BEGIN Records shown

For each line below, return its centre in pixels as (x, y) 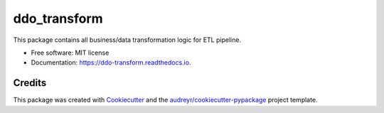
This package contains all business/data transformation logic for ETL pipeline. (127, 40)
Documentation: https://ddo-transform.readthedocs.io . (111, 63)
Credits (30, 83)
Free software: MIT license (70, 53)
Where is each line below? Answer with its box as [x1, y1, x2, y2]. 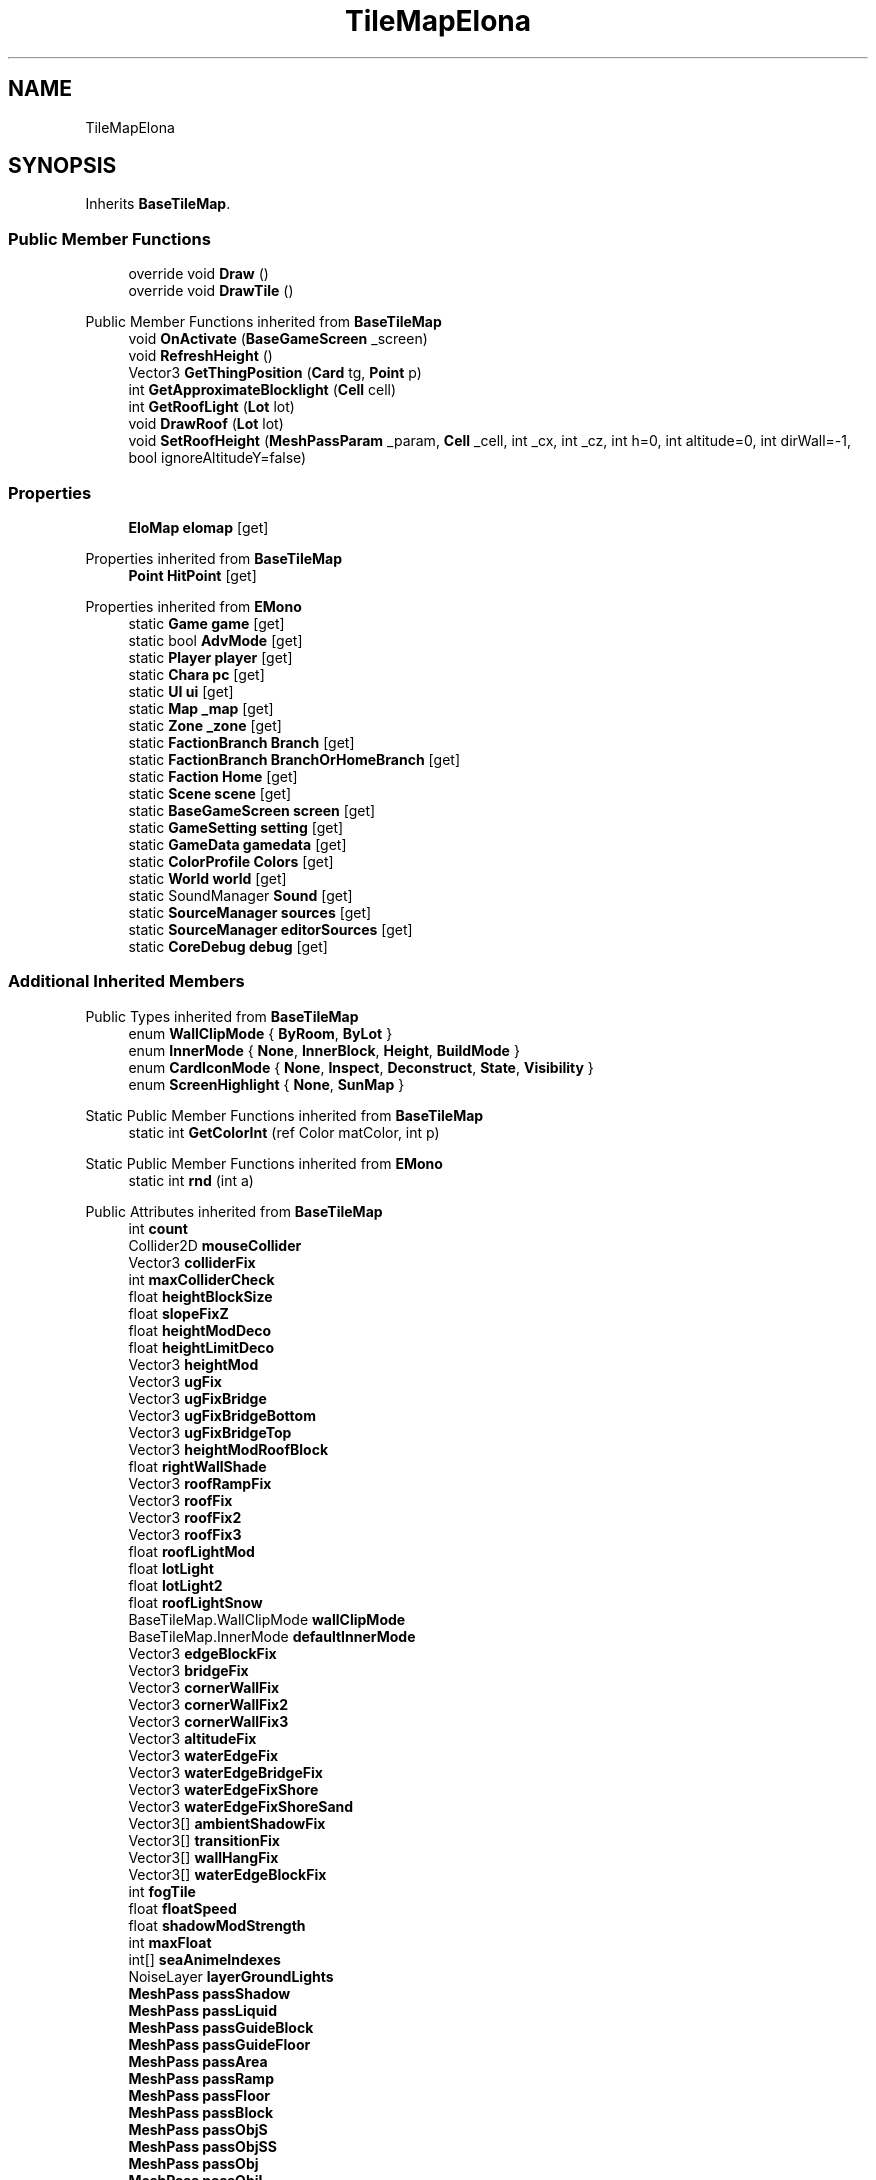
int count [128, 1219, 188, 1237]
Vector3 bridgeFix [128, 1661, 249, 1679]
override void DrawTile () [128, 282, 294, 300]
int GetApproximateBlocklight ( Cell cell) [128, 381, 397, 399]
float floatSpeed [128, 1899, 237, 1917]
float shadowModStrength [128, 1916, 306, 1934]
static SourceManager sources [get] [128, 903, 372, 921]
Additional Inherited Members [8, 971, 245, 992]

END Records shown

◆ **Task prompt**: Every line above should be printed again word for word, without its pictures.

◆ **Your solution**:
For each line below, return its centre in pixels as (x, y) 
This package contains all business/data transformation logic for ETL pipeline. (127, 40)
Documentation: https://ddo-transform.readthedocs.io . (111, 63)
Credits (30, 83)
Free software: MIT license (70, 53)
Where is each line below? Answer with its box as [x1, y1, x2, y2]. 
int count [128, 1219, 188, 1237]
Vector3 bridgeFix [128, 1661, 249, 1679]
override void DrawTile () [128, 282, 294, 300]
int GetApproximateBlocklight ( Cell cell) [128, 381, 397, 399]
float floatSpeed [128, 1899, 237, 1917]
float shadowModStrength [128, 1916, 306, 1934]
static SourceManager sources [get] [128, 903, 372, 921]
Additional Inherited Members [8, 971, 245, 992]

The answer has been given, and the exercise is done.